Oh ! Combien la Providence fut sage quand elle assigna une si courte carrière dans cette vie ! Quel homme put se flatter d’entraîner avec lui quelques souvenirs de sa jeunesse si elle avait été plus prodigue le jour !
Après avoir erré dans un cercle vide sans fin, recherchant des sensations toujours nouvelles, il arriverait seul au terme et, jetant un dernier regard éteint sur la scène obscure et confuse du passé, il y rechercherait inutilement une des émotions de son premier âge : il aurait tout oublié ! Tout !
Jusqu’au premier baiser de sa bien-aimée,
Jusqu’aux cheveux blancs de son père…
Livre premier
Tout est éphémère,
Et le fait de se souvenir
Et l’objet dont on se souvient…
Marc Aurèle
Alep, 1740 ?
Mes aïeux venaient sans doute de Palestine, mais presque personne ne s’en souvenait ; ils s’installèrent à Rawsky vers 1746 en Glacie, région anciennement située en Europe centrale au nord des Carpates, dans les lointains environs de Cracovie.
Krakow, ville polonaise importante dont la bibliothèque est reconnue comme étant une des plus fournies et des plus anciennes.
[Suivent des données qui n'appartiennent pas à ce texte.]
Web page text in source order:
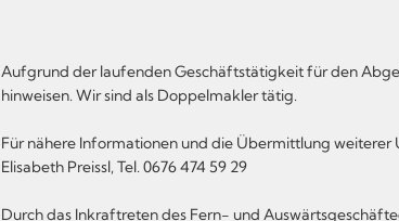
Aufgrund der laufenden Geschäftstätigkeit für den
hinweisen. Wir sind als Doppelmakler tätig.
Für nähere Informationen und die Übermittlung
Elisabeth Preissl, Tel. 0676 474 59 29
Durch das Inkraftreten des Fern- und
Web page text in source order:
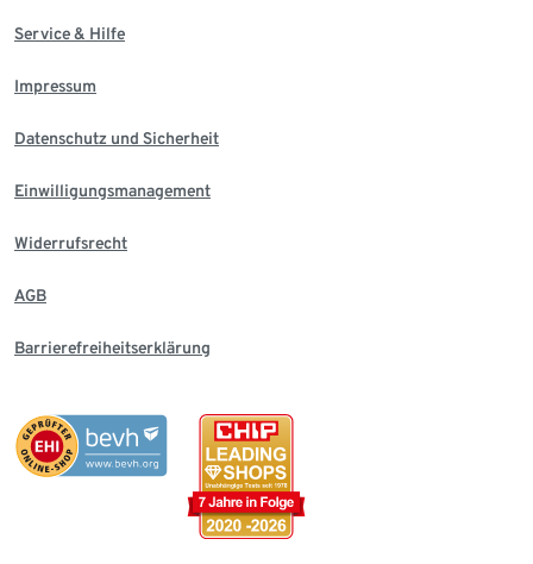
Service & Hilfe
Impressum
Datenschutz und Sicherheit
Einwilligungsmanagement
Widerrufsrecht
AGB
Barrierefreiheitserklärung
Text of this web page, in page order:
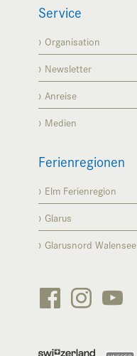
Service
Organisation
Newsletter
Anreise
Medien
Ferienregionen
Elm Ferienregion
Glarus
Glarusnord Walensee

 
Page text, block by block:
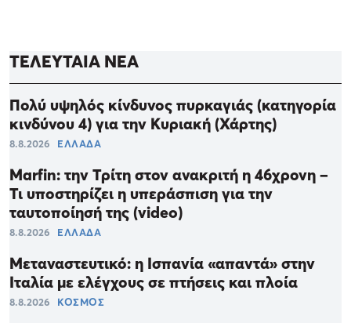
ΤΕΛΕΥΤΑΙΑ ΝΕΑ
Πολύ υψηλός κίνδυνος πυρκαγιάς (κατηγορία
κινδύνου 4) για την Κυριακή (Χάρτης)
8.8.2026 ΕΛΛΑΔΑ
Marfin: την Τρίτη στον ανακριτή η 46χρονη –
Τι υποστηρίζει η υπεράσπιση για την
ταυτοποίησή της (video)
8.8.2026 ΕΛΛΑΔΑ
Μεταναστευτικό: η Ισπανία «απαντά» στην
Ιταλία με ελέγχους σε πτήσεις και πλοία
8.8.2026 ΚΟΣΜΟΣ
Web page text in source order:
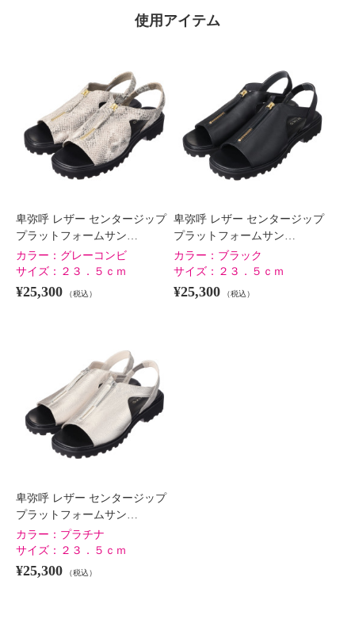
使用アイテム
卑弥呼 レザー センタージップ
プラットフォームサン…
カラー： グレーコンビ
サイズ： ２３．５ｃｍ
¥25,300 （税込）
卑弥呼 レザー センタージップ
プラットフォームサン…
カラー： ブラック
サイズ： ２３．５ｃｍ
¥25,300 （税込）
卑弥呼 レザー センタージップ
プラットフォームサン…
カラー： プラチナ
サイズ： ２３．５ｃｍ
¥25,300 （税込）
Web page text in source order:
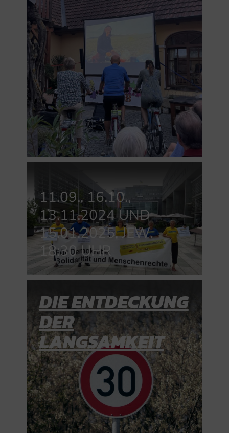
11.09., 16.10.,
13.11.2024 UND
15.01.2025, JEW.
18:30 UHR
STAMMTISCHE
DIE ENTDECKUNG
DER
LANGSAMKEIT
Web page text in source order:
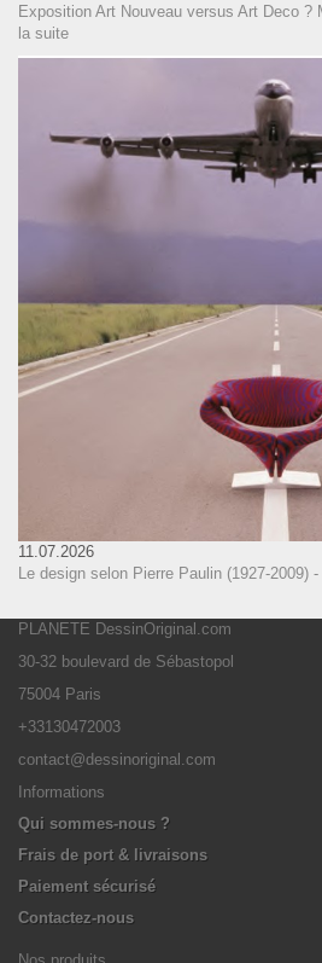
Exposition Art Nouveau versus Art Deco ?
la suite
11.07.2026
Le design selon Pierre Paulin (1927-2009)
PLANETE DessinOriginal.com
30-32 boulevard de Sébastopol
75004 Paris
+33130472003
contact@dessinoriginal.com
Informations
Qui sommes-nous ?
Frais de port & livraisons
Paiement sécurisé
Contactez-nous

Elle est, probablement, encore dirigée par une cousine de notre famille.
Arrivé dans la contrée, chaque foyer reçut (?) une petite maison construite en bois et quelques ares de terrain de culture. Chaque propriétaire devait payer une redevance qui était, disait mon père, le quart de l’éventuelle récolte. La vie dans ce pays n’était pas folâtre ; l’été y était aussi chaud qu’en Palestine, mais l’hiver était tout simplement intenable. Parfois, racontait-il, la neige atteignait la hauteur de toit et ceux-ci s’effondraient bien souvent ; ce qui amenait dans la maison des proches, des hôtes inattendus. Le ravitaillement, déjà maigre, devenait alors inexistant. Combien sont morts de froid et de faim dans ces pauvres masures ?
Ils avaient tant de fois reproché au rabbin d’avoir choisi un endroit pareil.